Now, the broad statement in the highlights of the Mauritius Cabinet meeting hints that India would not only refrain from slapping GAAR on earlier investments, but would also address other concerns stemming from the verdict that has shaken foreign investors as well as India Inc.
Other Key Issues
“The statement is wide and quite comforting; nonetheless, the SC judgement being the law of the land on the subject, I would think suitable legislative amendments would need to be made to address some of the issues or aspects in the judgement like tax treaty relief in indirect transfer cases, payment of tax in the home country being a prerequisite to claim tax treaty benefit, etc,” said Sanjay Sanghvi, senior partner at law firm Khaitan & Co.
Besides GAAR, the SC had pointed out three other issues: (1) tax residency certificate (TRC), which is given by authorities of an offshore jurisdiction (like Mauritius) to an investor based there to avoid capital gains tax in India is not sacrosanct; (2) ‘indirect share transfers’ are not covered under the India-Mauritius treaty — a ‘direct transfer is a transaction where a Mauritius investor sells shares of an Indian company it directly holds while an ‘indirect transfer’ is when a Mauritius investor sells shares of a company in some other country (say, Singapore) which in turn owns an Indian company; (3) India would tax foreign investors which are not taxed in the country where they are based–a stand that impacts investors from Mauritius, which does not impose tax on capital gains.
Also read: Tax treaty relief may not come easy to Indian investors in UAEThe new rules on GAAR, says the Mauritius cabinet release, are expected to provide certainty to foreign investors and private equity funds with respect to the taxation of exits from such investments. While the release begins with the change in GAAR, the statement regarding the assurance from Modi has a comprehensive tone.

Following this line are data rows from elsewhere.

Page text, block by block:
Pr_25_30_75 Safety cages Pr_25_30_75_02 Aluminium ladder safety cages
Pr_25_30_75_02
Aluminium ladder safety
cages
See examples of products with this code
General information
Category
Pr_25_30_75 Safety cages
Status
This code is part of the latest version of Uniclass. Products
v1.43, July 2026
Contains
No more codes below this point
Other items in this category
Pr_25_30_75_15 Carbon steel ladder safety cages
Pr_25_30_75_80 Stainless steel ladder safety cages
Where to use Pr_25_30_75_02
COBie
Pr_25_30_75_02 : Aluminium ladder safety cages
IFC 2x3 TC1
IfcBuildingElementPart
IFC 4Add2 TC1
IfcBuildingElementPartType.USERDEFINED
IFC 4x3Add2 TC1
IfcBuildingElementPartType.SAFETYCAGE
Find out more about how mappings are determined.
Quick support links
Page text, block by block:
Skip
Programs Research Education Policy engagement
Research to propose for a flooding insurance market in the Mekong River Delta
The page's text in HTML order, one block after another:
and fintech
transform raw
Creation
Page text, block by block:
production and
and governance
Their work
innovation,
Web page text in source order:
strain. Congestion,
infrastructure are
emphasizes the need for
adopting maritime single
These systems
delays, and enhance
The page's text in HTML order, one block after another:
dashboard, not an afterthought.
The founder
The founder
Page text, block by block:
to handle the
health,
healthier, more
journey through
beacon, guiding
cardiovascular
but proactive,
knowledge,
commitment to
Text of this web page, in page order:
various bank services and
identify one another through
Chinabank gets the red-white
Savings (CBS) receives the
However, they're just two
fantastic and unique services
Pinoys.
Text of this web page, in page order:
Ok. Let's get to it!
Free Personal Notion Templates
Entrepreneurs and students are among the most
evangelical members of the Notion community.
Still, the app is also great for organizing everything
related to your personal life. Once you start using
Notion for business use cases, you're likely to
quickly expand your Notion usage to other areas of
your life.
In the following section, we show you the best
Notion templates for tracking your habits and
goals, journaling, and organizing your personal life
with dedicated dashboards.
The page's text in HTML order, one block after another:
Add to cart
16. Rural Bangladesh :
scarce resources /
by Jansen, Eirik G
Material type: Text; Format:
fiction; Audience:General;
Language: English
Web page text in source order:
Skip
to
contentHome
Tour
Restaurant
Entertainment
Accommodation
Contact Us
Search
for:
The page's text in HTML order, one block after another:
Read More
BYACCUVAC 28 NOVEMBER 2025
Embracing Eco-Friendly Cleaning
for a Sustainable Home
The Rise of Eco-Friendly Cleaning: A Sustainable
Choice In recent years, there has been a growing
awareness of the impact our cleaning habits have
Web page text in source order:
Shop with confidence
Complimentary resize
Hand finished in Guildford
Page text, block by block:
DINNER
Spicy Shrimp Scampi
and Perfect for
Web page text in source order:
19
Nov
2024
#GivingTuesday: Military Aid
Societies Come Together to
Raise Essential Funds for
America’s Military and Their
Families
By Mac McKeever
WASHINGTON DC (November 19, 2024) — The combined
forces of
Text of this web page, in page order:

“The fact that the decision of the Central Board of Direct Taxes (CBDT) on GAAR was formally noted in the Mauritian Cabinet meeting underscores its significance beyond a routine tax amendment and reflects coordinated reassurance at the highest levels between India and Mauritius. But that said, the Cabinet note, though all-encompassing in nature, does not specifically state whether other key issues were discussed between the two heads of state,” said chartered accountant Ashish Karundia. Until there is clarity on these dimensions, investors would need to carefully evaluate substance and eligibility conditions before confidently claiming treaty benefits, he said.
In fact, sources said some of the large companies were planning to jointly approach the CBDT and finance ministry to clear the air on the other key issues that remain open. Corporates also want an assurance from the government that GAAR will not be used to claim a higher withholding tax on payments like dividends, interest, royalty and fees paid to foreign shareholders and overseas entities dealing with Indian companies.